思いも寄らない男の発言に、ガリーナは思わず素を漏らしてしまいました。
ですが、男は、そのガリーナの反応に嬉しそうな表情を浮かべました。
「ビックリだろう?詳しくは教えてもらえなかったけど、
彼女は高性能のロボットらしいんだ。それで、俺達の町が燃やされたときも助けてくれたんだよ。
どんなマグマにだって耐えられるらしくてね、それで——。」
男は、まるで自分の自慢話のように、なまえがもうすでに死んでいた廃村を火の海から救ったときの武勇伝を語り出しました。
どう見ても人間のなまえがロボットだなんて、とても信じられない話ではありましたが、男が下手な言い訳をしているというわけでもなさそうでした。
それに、山のふもとの田舎町に火を放つ計画ならば、グロスが海賊達としているのを聞いたことがあります。
半信半疑ではありましたが、ガリーナは、彼の話は嘘ではないのだろうと思っていました。

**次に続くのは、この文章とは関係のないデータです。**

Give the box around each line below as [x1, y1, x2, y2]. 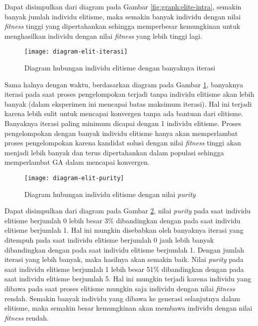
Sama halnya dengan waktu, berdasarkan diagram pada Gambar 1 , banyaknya [4, 79, 243, 89]
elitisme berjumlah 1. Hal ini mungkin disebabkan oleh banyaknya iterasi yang [4, 225, 244, 235]
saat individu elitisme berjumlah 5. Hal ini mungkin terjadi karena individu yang [4, 273, 252, 284]
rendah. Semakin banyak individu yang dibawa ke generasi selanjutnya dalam [4, 293, 240, 303]
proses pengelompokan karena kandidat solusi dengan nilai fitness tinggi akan [4, 137, 241, 148]
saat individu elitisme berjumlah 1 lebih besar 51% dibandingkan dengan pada [4, 263, 244, 274]
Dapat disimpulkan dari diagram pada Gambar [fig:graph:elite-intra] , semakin [4, 1, 242, 11]
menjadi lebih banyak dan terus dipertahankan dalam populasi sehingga [4, 147, 224, 157]
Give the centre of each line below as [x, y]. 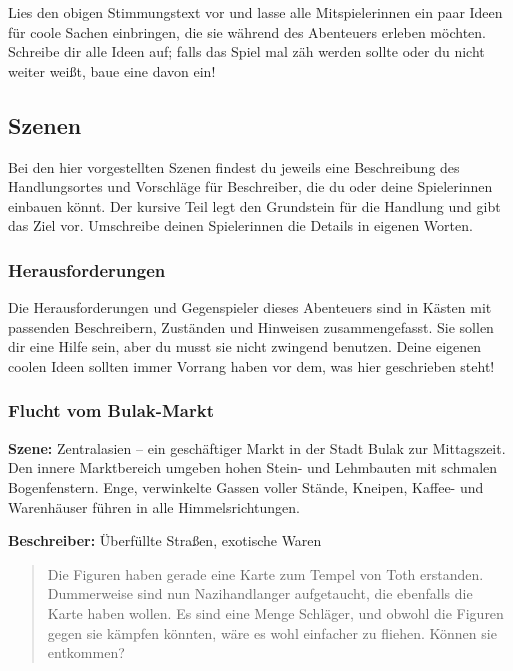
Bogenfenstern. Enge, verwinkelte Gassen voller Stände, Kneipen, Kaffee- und [246, 486]
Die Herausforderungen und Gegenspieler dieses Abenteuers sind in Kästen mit [250, 307]
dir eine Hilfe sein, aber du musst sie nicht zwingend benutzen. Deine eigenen [245, 346]
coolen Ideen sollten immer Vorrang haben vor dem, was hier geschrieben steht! [251, 365]
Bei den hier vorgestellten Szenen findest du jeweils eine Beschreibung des [234, 166]
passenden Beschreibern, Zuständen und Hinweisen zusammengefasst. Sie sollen [251, 326]
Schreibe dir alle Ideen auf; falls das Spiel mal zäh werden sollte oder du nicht [246, 51]
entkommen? [86, 652]

あんな若く華奢な女をローが船員にするのなら、どんなマグマにも耐えられる高性能のロボットだったから、という理由があった方がしっくりくるのも事実だったからです。
「へぇ、あの子、そんなに強いんだ。すごいね。」
「あぁ!本当だよ!!彼女は、うちの悪ガキのために自分が壊れるかもしれないのに
炎が燃え盛る家に飛び込んで行ってくれたんだから!!
彼女には、絶対に足を向けて眠れないね!俺達の命の恩人さ!」
「まるで無敵のスーパーマンね。
マグマにも耐えられちゃうなら、弱点とかもなさそう。」
「それがさ、あるんだよ。弱点!」
うまく誘導されていることも知らず、男は自慢気に指をパチンッと鳴らしました。
「彼女は無敵みたいだけど、無敵じゃないんだよ。
水が弱点なんだ。」
「水?」
「水を浴びてしまうと電子回路がショートして動かなくなってしまうんだって。
そういうのを聞くと、本当にロボットなんだなって思うよ。」
男は可笑しそうに言いながら、頬の辺りを掻きました。
そして、水に濡れないようにするために、雨の日には外に出るのを禁止されているということも教えてくれました。
それは、とても良いことを聞きました。
だって—。
「へぇ、そうなんだ。
知ってる?明日は、お昼から土砂降りだって天気予報で言ってのよ。」
ガリーナは、そう言いながら、窓の外へ視線を這わせました。
男が「そうなんだ。嫌だね。」と残念そうに言います。
ですが、ガリーナの耳には半分も入っていません。
明日の計画が頭の中で組み立てられていくのが、楽しくて仕方がないのです。
「それじゃ、そろそろ…、もういいかな?」
男が、ガリーナの両肩にそっと手を添えて優しく押し倒そうとします。
「やめてよ。貧乏人が、汚い手で気安く触んないで。」
ガリーナは、冷めた目で男を見やり、肩に触れていた手を振りほどきました。
急に態度を変えたガリーナに驚く男を無視し、ガリーナはモーテルを出ると、顔を上げて空を見上げました。
分厚い雲が南の空から流れてきています。
明日はきっと、天気予報通り、土砂降りになるのでしょう。
ガリーナは、勝利を確信していました。
いつだって、欲しいものを手に入れるのは、自分だったのです。
この世で最も欲しいものを目の前にして、負けるわけには行きません。
明日、ガリーナは、毛皮のコートとローを手に入れるつもりです。
必ず——。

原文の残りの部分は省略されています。